Walsh’s last school summers working farms brought him to the Valley.
“I worked for Irvine and Margaret Turner in Welsford the summers of 1946 and 1947, and I stayed that fall because I’d graduated high school to pick apples. I was so scared - it was a 24-foot ladder and the trees were so tall. I’d only pick a couple bushels a day I was so slow going up and down, and I had to have another fellow help me move the ladder.”
He vowed, if he ever grew apples, he’d only have small trees.
A year on a Quebec farm to learn French, two years at Nova Scotia Agricultural College and another two at McGill’s MacDonald College, and Walsh borrowed the money from his father in 1950 to buy an apple farm in Rockland - Birchleigh, in receivership after the apple market collapsed following the Second World War.
“I paid him back in 10 years - that’s how we were brought up. We had to pay our way.”
His first summer on the farm, 1951, he spent working the land, blasting rocks with dynamite and planting trees. He missed his university graduation, out in the field and orchard instead.
Now with his own farm and settling into the community, Walsh, 22 or so years old, expanded his community involvement.
“We had the Farm Radio Forum, and I organized one here in Rockland, in South Waterville and in Tremont. We’d have all the local farmers and listen to the radio program and then discuss it.”
Those groups led to county agricultural associations and, now, the single federation that represents farmers here today.
He met Mary, a friend of a friend, and they were married in 1954.
“She’s the mother of my family, my best friend, backing me always - and letting me do all these things. But, she does them, too, so it’s shared.”
In 1960, Walsh says Mary really held her own as he recovered from the loss of an eye: he was whitewashing the inside of one of the farm buildings with lime when he met with the serious accident.
With six children and their combined involvements, Walsh says, yes, there were evenings when everyone was home at the same time: “Some.”

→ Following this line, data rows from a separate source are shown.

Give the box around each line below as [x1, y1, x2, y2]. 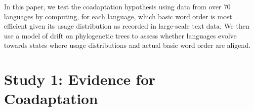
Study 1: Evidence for [4, 69, 156, 89]
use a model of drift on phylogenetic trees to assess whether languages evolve [4, 30, 237, 40]
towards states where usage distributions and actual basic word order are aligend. [4, 40, 251, 50]
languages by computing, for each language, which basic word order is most [4, 11, 232, 21]
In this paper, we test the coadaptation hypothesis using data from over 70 [4, 1, 231, 11]
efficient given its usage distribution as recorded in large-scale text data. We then [4, 21, 250, 31]
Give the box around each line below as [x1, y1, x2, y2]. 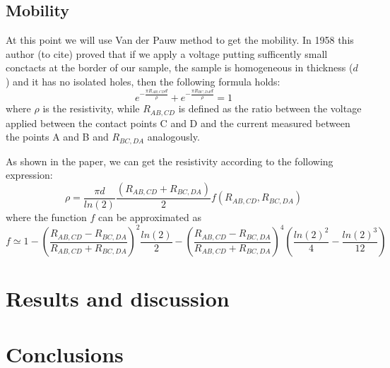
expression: [6, 167, 53, 182]
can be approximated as [97, 209, 201, 224]
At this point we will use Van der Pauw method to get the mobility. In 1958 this [6, 32, 354, 47]
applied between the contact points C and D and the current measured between [6, 115, 350, 130]
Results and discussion [6, 284, 230, 313]
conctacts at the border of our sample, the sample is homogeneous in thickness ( [6, 60, 353, 75]
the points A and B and [6, 129, 109, 144]
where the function [6, 209, 87, 224]
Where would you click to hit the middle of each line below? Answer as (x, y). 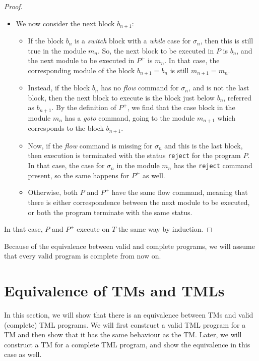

He took on roles with co-ops, the credit union, the school board, county council and county committees. He travelled for agricultural study and then spent 22 years with the Department of Agriculture, promoting programs and helping other farmers make advances.
What’s it worth?
Has he ever quit?
“Well, once.”
Walsh was chairman of the county parks and recreation commission, and it was having a summer program and hiring some students to lead it. After sitting through interviews, he recommended the five students he’d hire.
“That wasn’t the way it was going to be, I was told. Politics. I sat there for nothing, so I resigned.”
That’s about the only affiliation Walsh doesn’t have.
“I’ve voted five ways, and I vote for the candidate. I’ve always been apolitical and told people ‘you can’t do it,’ ‘the department will look stupid’ or ‘you’re setting a precedent.’
“There’s a right way, and you have to be squeaky clean.”
What does that get a person in the end?
“Satisfaction,” Walsh says. “I tried to always follow the guidelines as well as I could. You have to have those things.”
In other words, there are still standards in Walsh’s mind. With the Order of Canada, does he think his father would approve.
“Look, come here,” he says.
On the wall is his dad’s Civil Order of the British Empire, signed by King George VI.
“It’s not about what you get - it’s what you give, and then you get back twice as much.
“Our kids are doing it now, and it’s nice to see.”